### INFORMATION GIVEN ###
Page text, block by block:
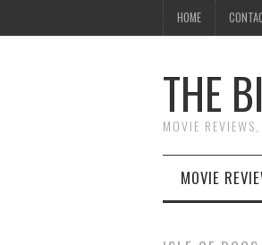
HOME
THE
MOVIE
MOVIE
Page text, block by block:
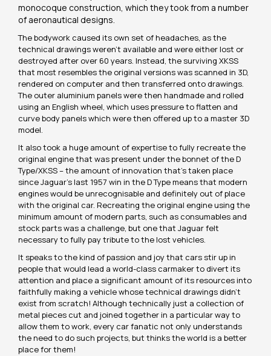
monocoque construction, which they took from a number
of aeronautical designs.
The bodywork caused its own set of headaches, as the
technical drawings weren’t available and were either lost or
destroyed after over 60 years. Instead, the surviving XKSS
that most resembles the original versions was scanned in 3D,
rendered on computer and then transferred onto drawings.
The outer aluminium panels were then handmade and rolled
using an English wheel, which uses pressure to flatten and
curve body panels which were then offered up to a master 3D
model.
It also took a huge amount of expertise to fully recreate the
original engine that was present under the bonnet of the D
Type/XKSS – the amount of innovation that’s taken place
since Jaguar’s last 1957 win in the D Type means that modern
engines would be unrecognisable and definitely out of place
with the original car. Recreating the original engine using the
minimum amount of modern parts, such as consumables and
stock parts was a challenge, but one that Jaguar felt
necessary to fully pay tribute to the lost vehicles.
It speaks to the kind of passion and joy that cars stir up in
people that would lead a world-class carmaker to divert its
attention and place a significant amount of its resources into
faithfully making a vehicle whose technical drawings didn’t
exist from scratch! Although technically just a collection of
metal pieces cut and joined together in a particular way to
allow them to work, every car fanatic not only understands
the need to do such projects, but thinks the world is a better
place for them!
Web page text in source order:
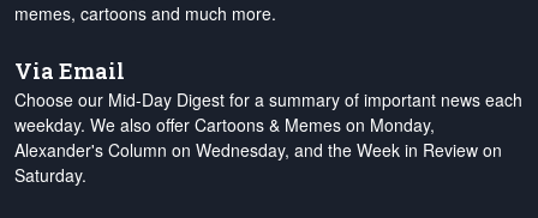
memes, cartoons and much more.
Via Email
Choose our Mid-Day Digest for a summary of important news each
weekday. We also offer Cartoons & Memes on Monday,
Alexander's Column on Wednesday, and the Week in Review on
Saturday.
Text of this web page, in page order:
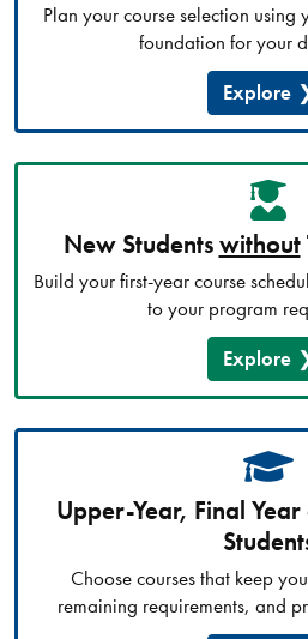
Plan your course selection using
foundation for your
Explore
New Studentswithout
Build your first-year course
to your program
Explore
Upper-Year, Final
Choose courses that keep
remaining requirements, and
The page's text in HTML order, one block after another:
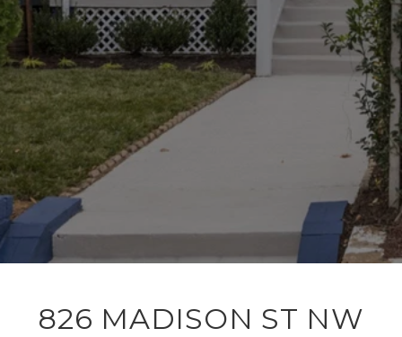
826 MADISON ST NW
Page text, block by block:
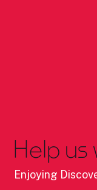
Help us
Enjoying
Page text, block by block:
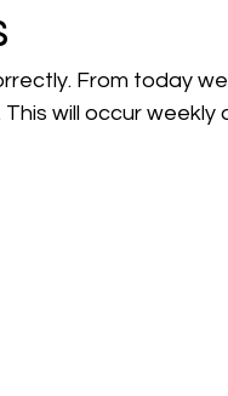
From today
This will occur weekly
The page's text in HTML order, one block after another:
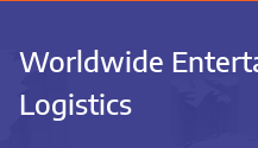
Worldwide
Logistics
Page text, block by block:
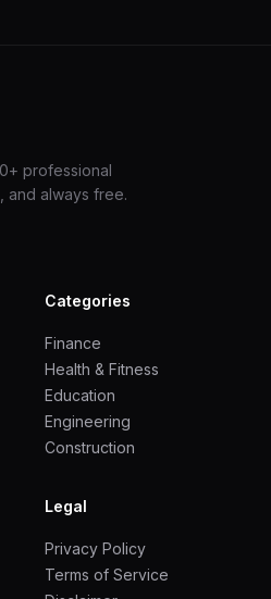
professional
and always free.
Categories
Finance
Health & Fitness
Education
Engineering
Construction
Legal
Privacy Policy
Terms of Service
###
YOUR TASK
Print each entry precisely as written; the pictures stay out.

RESULT OF THE EXERCISE
Page text, block by block:
HOME
THE
MOVIE
MOVIE
Page text, block by block:
monocoque construction, which they took from a number
of aeronautical designs.
The bodywork caused its own set of headaches, as the
technical drawings weren’t available and were either lost or
destroyed after over 60 years. Instead, the surviving XKSS
that most resembles the original versions was scanned in 3D,
rendered on computer and then transferred onto drawings.
The outer aluminium panels were then handmade and rolled
using an English wheel, which uses pressure to flatten and
curve body panels which were then offered up to a master 3D
model.
It also took a huge amount of expertise to fully recreate the
original engine that was present under the bonnet of the D
Type/XKSS – the amount of innovation that’s taken place
since Jaguar’s last 1957 win in the D Type means that modern
engines would be unrecognisable and definitely out of place
with the original car. Recreating the original engine using the
minimum amount of modern parts, such as consumables and
stock parts was a challenge, but one that Jaguar felt
necessary to fully pay tribute to the lost vehicles.
It speaks to the kind of passion and joy that cars stir up in
people that would lead a world-class carmaker to divert its
attention and place a significant amount of its resources into
faithfully making a vehicle whose technical drawings didn’t
exist from scratch! Although technically just a collection of
metal pieces cut and joined together in a particular way to
allow them to work, every car fanatic not only understands
the need to do such projects, but thinks the world is a better
place for them!
Web page text in source order:
memes, cartoons and much more.
Via Email
Choose our Mid-Day Digest for a summary of important news each
weekday. We also offer Cartoons & Memes on Monday,
Alexander's Column on Wednesday, and the Week in Review on
Saturday.
Text of this web page, in page order:
Plan your course selection using
foundation for your
Explore
New Studentswithout
Build your first-year course
to your program
Explore
Upper-Year, Final
Choose courses that keep
remaining requirements, and
The page's text in HTML order, one block after another:
826 MADISON ST NW
Page text, block by block:
Help us
Enjoying
Page text, block by block:
From today
This will occur weekly
The page's text in HTML order, one block after another:
Worldwide
Logistics
Page text, block by block:
professional
and always free.
Categories
Finance
Health & Fitness
Education
Engineering
Construction
Legal
Privacy Policy
Terms of Service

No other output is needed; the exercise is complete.